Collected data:

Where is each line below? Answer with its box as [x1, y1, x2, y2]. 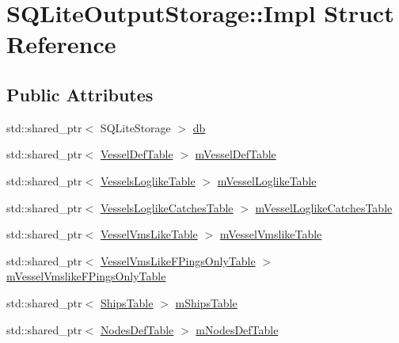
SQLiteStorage [100, 119, 171, 135]
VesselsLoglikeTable [100, 172, 196, 189]
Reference [6, 28, 116, 60]
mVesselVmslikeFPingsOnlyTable [6, 268, 166, 284]
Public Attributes [6, 82, 154, 106]
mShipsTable [175, 294, 237, 311]
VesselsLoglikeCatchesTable [100, 199, 234, 215]
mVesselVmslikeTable [219, 226, 322, 242]
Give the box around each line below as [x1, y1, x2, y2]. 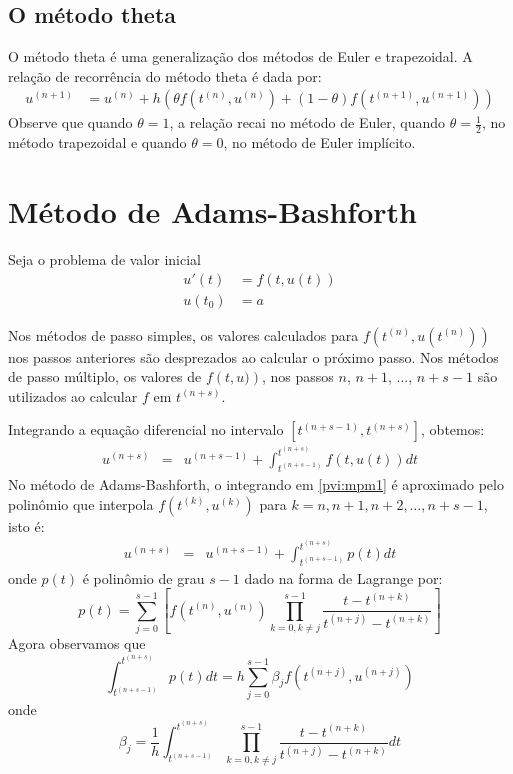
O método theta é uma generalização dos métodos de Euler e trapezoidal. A [8, 46, 473, 67]
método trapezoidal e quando [8, 132, 187, 153]
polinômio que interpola [8, 493, 154, 514]
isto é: [8, 515, 45, 536]
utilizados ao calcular [8, 385, 138, 406]
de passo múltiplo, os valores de [8, 366, 202, 387]
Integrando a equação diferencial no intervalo [8, 419, 284, 440]
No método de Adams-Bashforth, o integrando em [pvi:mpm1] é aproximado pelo [8, 474, 504, 495]
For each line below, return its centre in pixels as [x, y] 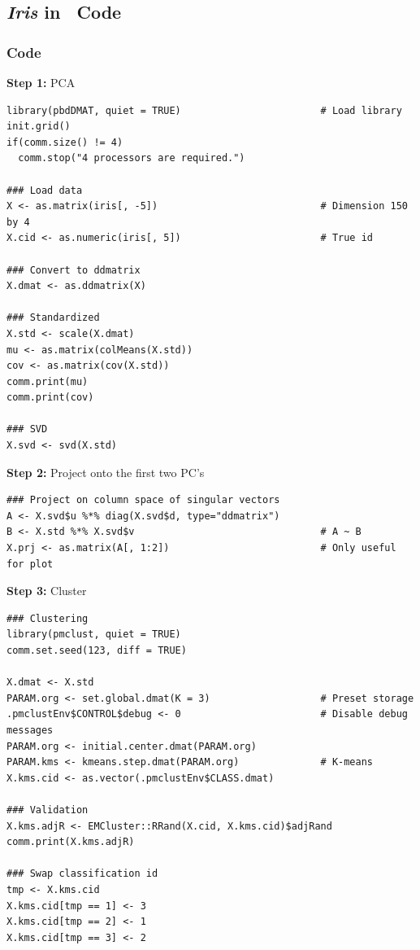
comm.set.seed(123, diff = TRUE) [97, 650]
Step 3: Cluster [47, 591]
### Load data [45, 190]
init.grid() [39, 127]
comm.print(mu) [48, 381]
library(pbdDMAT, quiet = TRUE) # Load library [204, 110]
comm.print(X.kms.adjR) [71, 842]
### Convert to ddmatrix [74, 270]
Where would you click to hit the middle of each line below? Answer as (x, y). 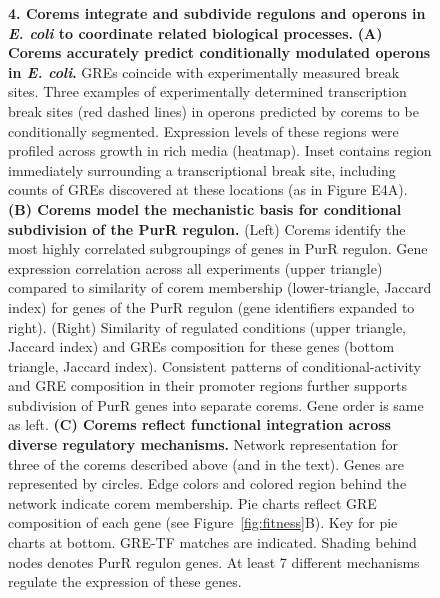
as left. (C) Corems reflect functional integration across (199, 424)
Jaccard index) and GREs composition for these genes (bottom (201, 346)
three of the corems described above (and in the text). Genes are (206, 463)
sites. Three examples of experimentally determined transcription (207, 91)
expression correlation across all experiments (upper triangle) (195, 267)
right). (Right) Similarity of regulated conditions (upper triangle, (207, 326)
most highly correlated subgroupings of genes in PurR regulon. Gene (218, 248)
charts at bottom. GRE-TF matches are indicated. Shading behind (212, 542)
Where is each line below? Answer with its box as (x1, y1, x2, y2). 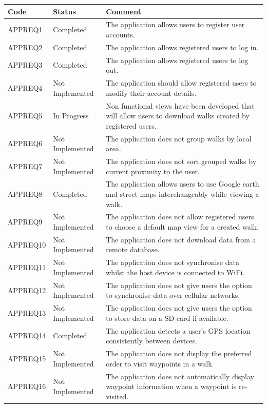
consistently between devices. (106, 335, 197, 346)
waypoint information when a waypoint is (106, 381, 237, 392)
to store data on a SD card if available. (106, 312, 228, 323)
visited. (106, 391, 129, 401)
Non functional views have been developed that (106, 100, 255, 111)
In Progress (53, 110, 89, 121)
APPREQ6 (8, 138, 43, 149)
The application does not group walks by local (106, 133, 252, 144)
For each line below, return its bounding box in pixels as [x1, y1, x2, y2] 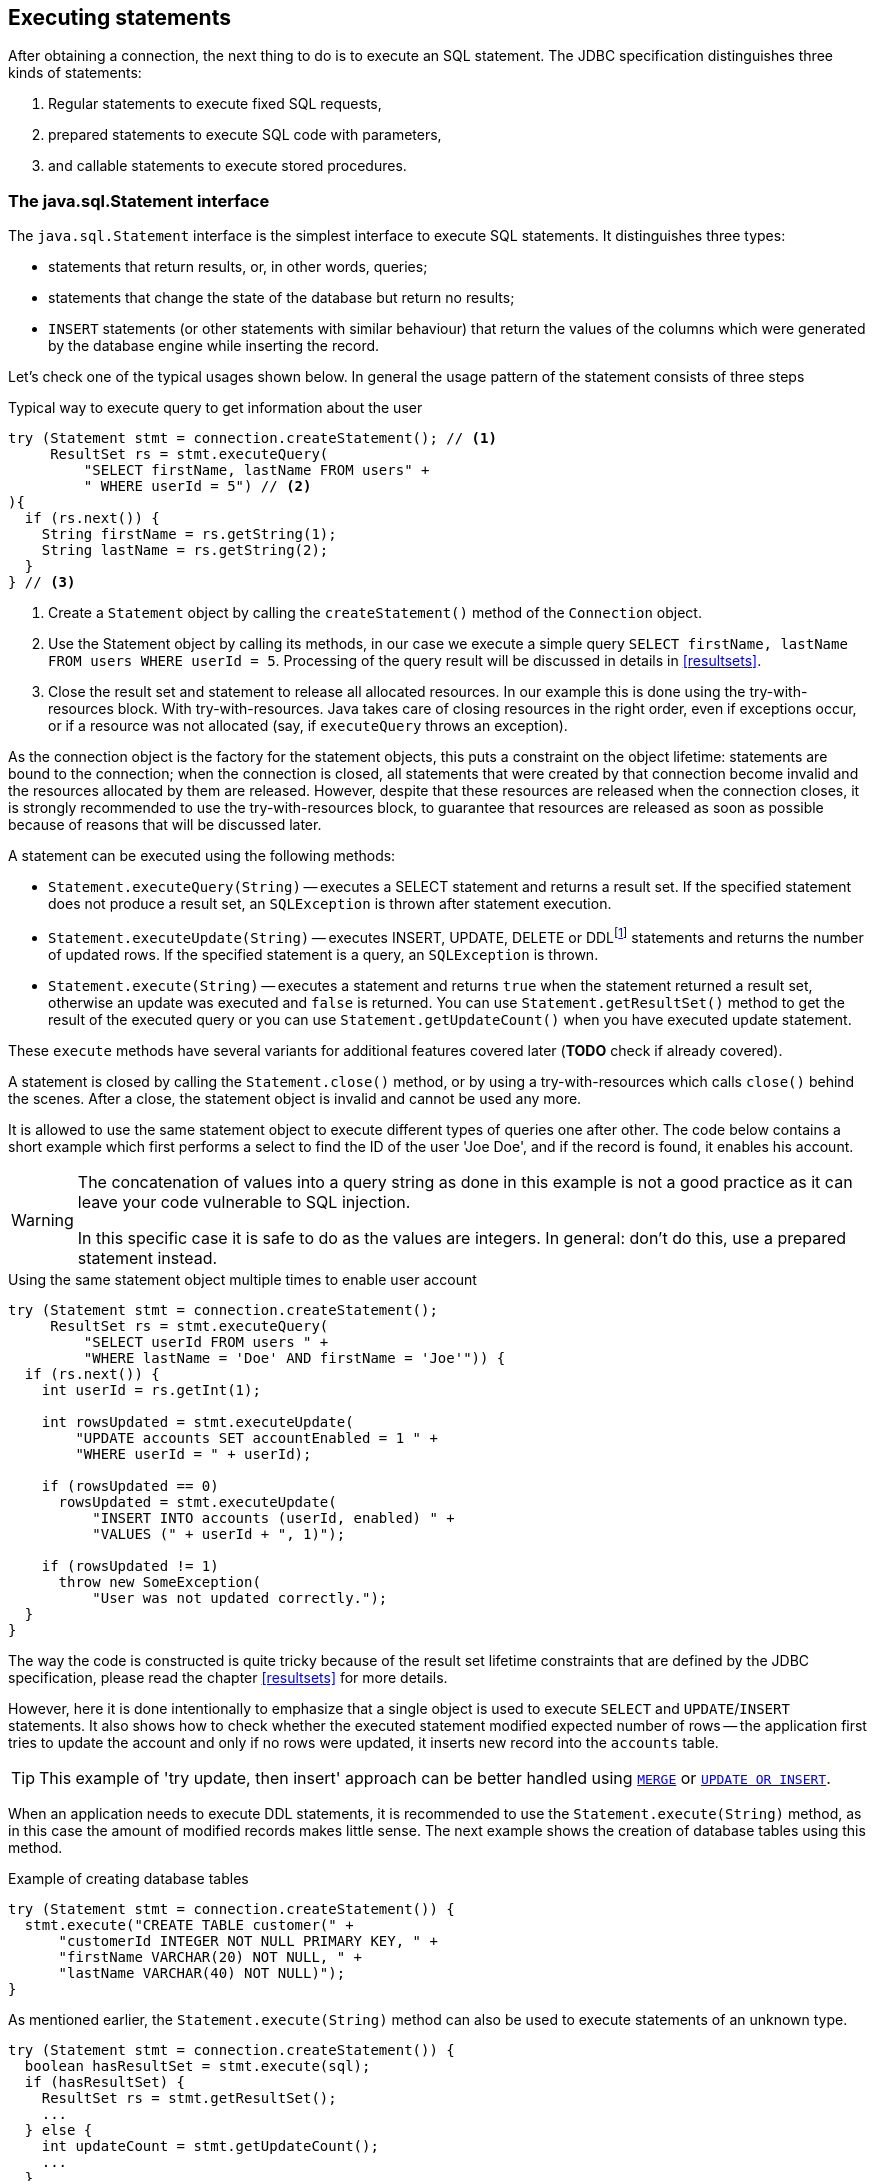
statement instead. [77, 1247, 218, 1268]
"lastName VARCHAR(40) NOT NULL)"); [58, 1964, 346, 1981]
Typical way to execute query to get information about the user [8, 399, 423, 417]
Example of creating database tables [8, 1869, 249, 1887]
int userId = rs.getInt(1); [41, 1381, 261, 1398]
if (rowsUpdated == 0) [41, 1477, 219, 1494]
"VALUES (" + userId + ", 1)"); [92, 1525, 346, 1542]
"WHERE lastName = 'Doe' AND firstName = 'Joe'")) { [83, 1349, 506, 1366]
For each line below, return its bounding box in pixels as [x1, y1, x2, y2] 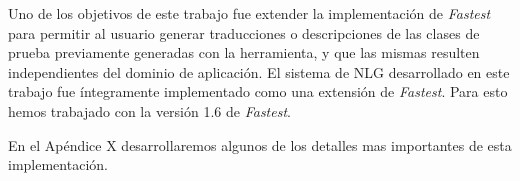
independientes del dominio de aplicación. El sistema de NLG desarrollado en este [8, 61, 510, 82]
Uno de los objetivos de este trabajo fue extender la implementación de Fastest [8, 3, 491, 23]
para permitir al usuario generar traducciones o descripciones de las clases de [8, 22, 480, 43]
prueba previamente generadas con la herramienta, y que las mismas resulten [8, 42, 480, 63]
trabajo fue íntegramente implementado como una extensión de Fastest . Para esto [8, 81, 508, 102]
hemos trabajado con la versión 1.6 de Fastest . [8, 100, 291, 121]
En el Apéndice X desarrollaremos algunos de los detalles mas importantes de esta [8, 134, 512, 155]
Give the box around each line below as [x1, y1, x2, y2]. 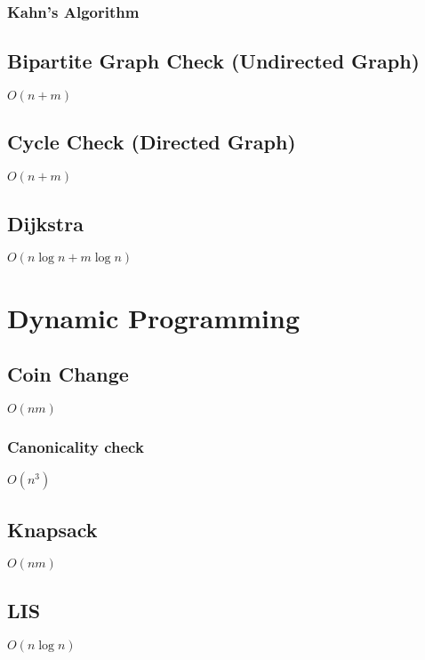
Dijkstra [7, 209, 84, 237]
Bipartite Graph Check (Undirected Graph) [7, 47, 420, 75]
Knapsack [7, 515, 98, 543]
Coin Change [7, 360, 129, 388]
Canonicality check [7, 435, 144, 457]
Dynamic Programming [7, 299, 301, 335]
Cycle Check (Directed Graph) [7, 128, 296, 156]
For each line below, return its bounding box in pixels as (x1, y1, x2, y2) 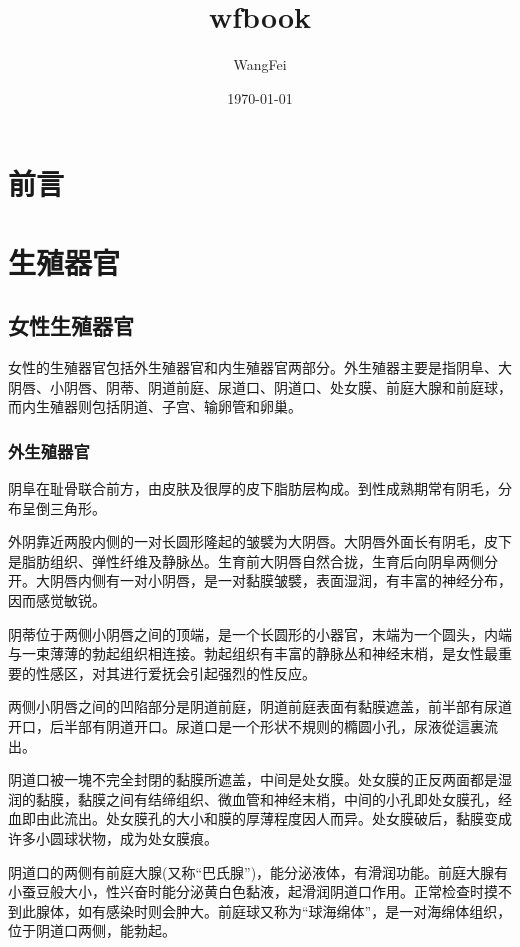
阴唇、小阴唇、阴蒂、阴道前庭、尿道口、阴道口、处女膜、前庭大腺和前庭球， (8, 376, 512, 397)
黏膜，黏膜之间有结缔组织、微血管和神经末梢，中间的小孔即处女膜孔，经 (35, 788, 512, 809)
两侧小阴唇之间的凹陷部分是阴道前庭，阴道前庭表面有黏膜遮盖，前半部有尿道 (8, 696, 512, 717)
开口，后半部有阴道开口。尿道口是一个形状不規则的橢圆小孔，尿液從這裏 (8, 716, 484, 737)
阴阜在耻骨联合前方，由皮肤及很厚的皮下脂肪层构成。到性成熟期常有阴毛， (8, 478, 498, 499)
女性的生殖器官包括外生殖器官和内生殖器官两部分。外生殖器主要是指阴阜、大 (8, 357, 512, 378)
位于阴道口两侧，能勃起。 (8, 920, 176, 941)
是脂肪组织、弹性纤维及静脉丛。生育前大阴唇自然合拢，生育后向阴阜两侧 (8, 550, 484, 571)
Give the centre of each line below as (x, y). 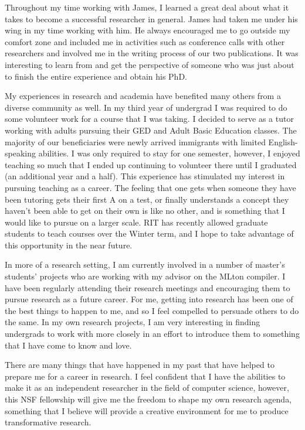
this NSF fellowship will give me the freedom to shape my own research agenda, (148, 399)
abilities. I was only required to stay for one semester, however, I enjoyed (169, 153)
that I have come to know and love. (68, 345)
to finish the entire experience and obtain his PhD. (96, 76)
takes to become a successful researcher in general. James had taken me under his (151, 18)
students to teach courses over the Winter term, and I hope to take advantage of (149, 233)
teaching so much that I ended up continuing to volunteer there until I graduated (151, 164)
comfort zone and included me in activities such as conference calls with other (145, 41)
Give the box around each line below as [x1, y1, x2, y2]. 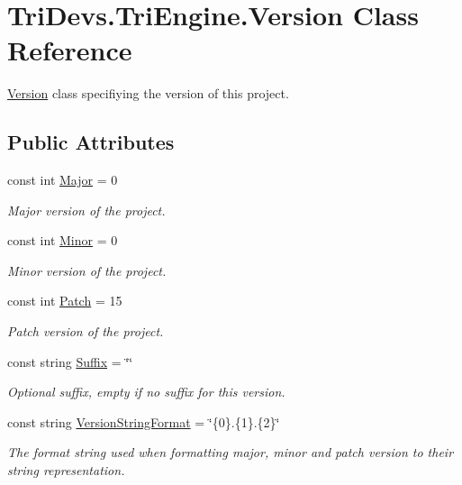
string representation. [7, 461, 125, 480]
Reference [7, 32, 132, 69]
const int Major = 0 [7, 170, 118, 189]
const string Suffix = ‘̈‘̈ [7, 352, 133, 371]
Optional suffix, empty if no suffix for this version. [7, 382, 285, 401]
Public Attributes [7, 128, 175, 156]
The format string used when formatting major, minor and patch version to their [7, 443, 454, 462]
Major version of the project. [7, 200, 166, 219]
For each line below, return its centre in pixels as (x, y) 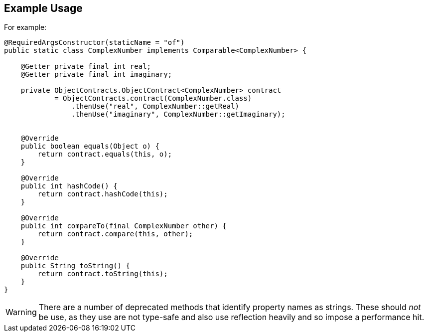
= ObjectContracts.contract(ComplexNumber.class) (153, 98)
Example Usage (43, 8)
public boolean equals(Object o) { (90, 146)
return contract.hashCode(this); (103, 194)
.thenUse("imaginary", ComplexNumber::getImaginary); (178, 114)
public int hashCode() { (69, 186)
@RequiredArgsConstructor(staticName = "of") (94, 43)
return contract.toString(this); (103, 274)
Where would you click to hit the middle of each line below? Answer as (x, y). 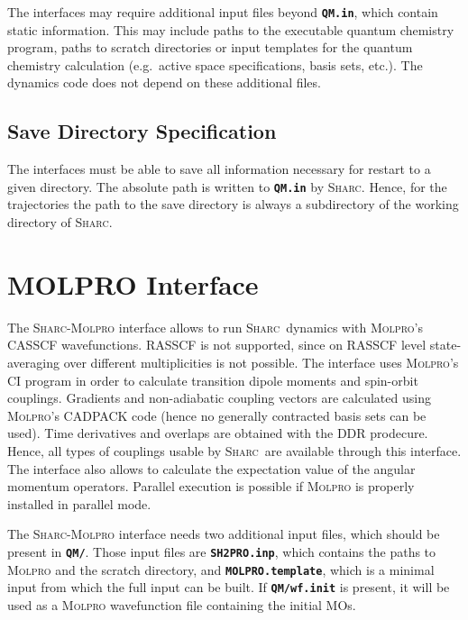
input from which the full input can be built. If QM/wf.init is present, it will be (229, 587)
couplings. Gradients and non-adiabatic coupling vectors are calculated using (219, 398)
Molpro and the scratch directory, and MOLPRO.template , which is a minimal (221, 569)
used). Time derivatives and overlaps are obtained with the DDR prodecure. (218, 433)
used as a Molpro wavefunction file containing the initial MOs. (182, 604)
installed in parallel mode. (79, 503)
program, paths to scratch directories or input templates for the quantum (210, 47)
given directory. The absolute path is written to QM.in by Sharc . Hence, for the (227, 186)
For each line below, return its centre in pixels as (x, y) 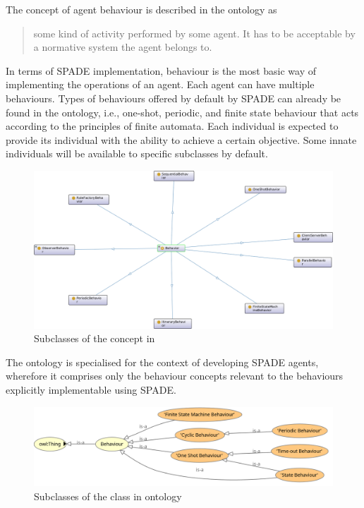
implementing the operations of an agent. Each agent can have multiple (160, 84)
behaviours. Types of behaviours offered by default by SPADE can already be (174, 98)
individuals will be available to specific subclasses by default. (137, 153)
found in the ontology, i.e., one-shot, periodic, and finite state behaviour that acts (182, 112)
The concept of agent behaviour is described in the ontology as (141, 9)
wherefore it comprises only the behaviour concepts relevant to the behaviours (175, 376)
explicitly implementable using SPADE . (91, 389)
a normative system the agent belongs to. (123, 47)
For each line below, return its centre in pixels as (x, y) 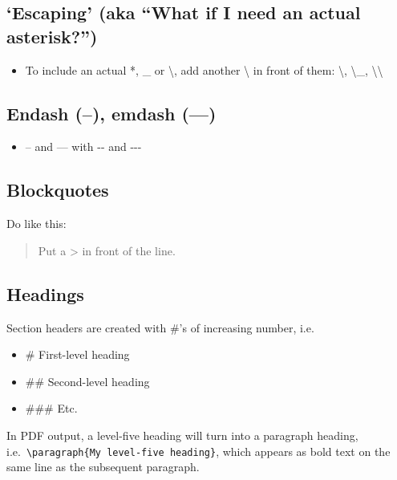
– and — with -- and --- (83, 146)
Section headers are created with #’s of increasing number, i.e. (160, 327)
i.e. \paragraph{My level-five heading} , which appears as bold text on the (198, 451)
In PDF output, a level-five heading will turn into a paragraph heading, (182, 435)
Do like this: (36, 224)
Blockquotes (58, 190)
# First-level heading (77, 354)
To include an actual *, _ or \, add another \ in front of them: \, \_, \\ (204, 69)
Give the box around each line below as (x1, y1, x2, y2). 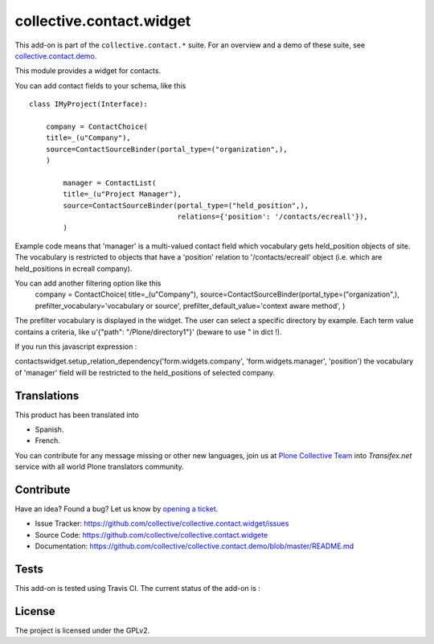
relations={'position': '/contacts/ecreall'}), (177, 212, 369, 221)
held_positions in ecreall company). (14, 264, 133, 273)
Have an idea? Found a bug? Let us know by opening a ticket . (14, 504, 219, 514)
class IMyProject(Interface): (29, 100, 149, 109)
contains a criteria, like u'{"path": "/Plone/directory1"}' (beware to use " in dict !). (14, 326, 282, 337)
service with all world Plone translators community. (14, 462, 184, 472)
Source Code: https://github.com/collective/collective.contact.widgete (35, 530, 268, 539)
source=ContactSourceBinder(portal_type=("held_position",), (63, 201, 309, 210)

Required action => Now transcribe the lines above exactly, starting at the line containing "mShipsTable [175, 294, 237, 311]" and ending at the line containing "right). (Right) Similarity", both lines included, pictures excluded.

Response area =>
mShipsTable [175, 294, 237, 311]
VesselsLoglikeCatchesTable [100, 199, 234, 215]
mVesselVmslikeTable [219, 226, 322, 242]
Give the box around each line below as [x1, y1, x2, y2]. 
O método theta é uma generalização dos métodos de Euler e trapezoidal. A [8, 46, 473, 67]
método trapezoidal e quando [8, 132, 187, 153]
polinômio que interpola [8, 493, 154, 514]
isto é: [8, 515, 45, 536]
utilizados ao calcular [8, 385, 138, 406]
de passo múltiplo, os valores de [8, 366, 202, 387]
Integrando a equação diferencial no intervalo [8, 419, 284, 440]
No método de Adams-Bashforth, o integrando em [pvi:mpm1] é aproximado pelo [8, 474, 504, 495]
For each line below, return its centre in pixels as [x, y] 
comm.set.seed(123, diff = TRUE) [97, 650]
Step 3: Cluster [47, 591]
### Load data [45, 190]
init.grid() [39, 127]
comm.print(mu) [48, 381]
library(pbdDMAT, quiet = TRUE) # Load library [204, 110]
comm.print(X.kms.adjR) [71, 842]
### Convert to ddmatrix [74, 270]
Where would you click to hit the middle of each line below? Answer as (x, y). 
as left. (C) Corems reflect functional integration across (199, 424)
Jaccard index) and GREs composition for these genes (bottom (201, 346)
three of the corems described above (and in the text). Genes are (206, 463)
sites. Three examples of experimentally determined transcription (207, 91)
expression correlation across all experiments (upper triangle) (195, 267)
right). (Right) Similarity of regulated conditions (upper triangle, (207, 326)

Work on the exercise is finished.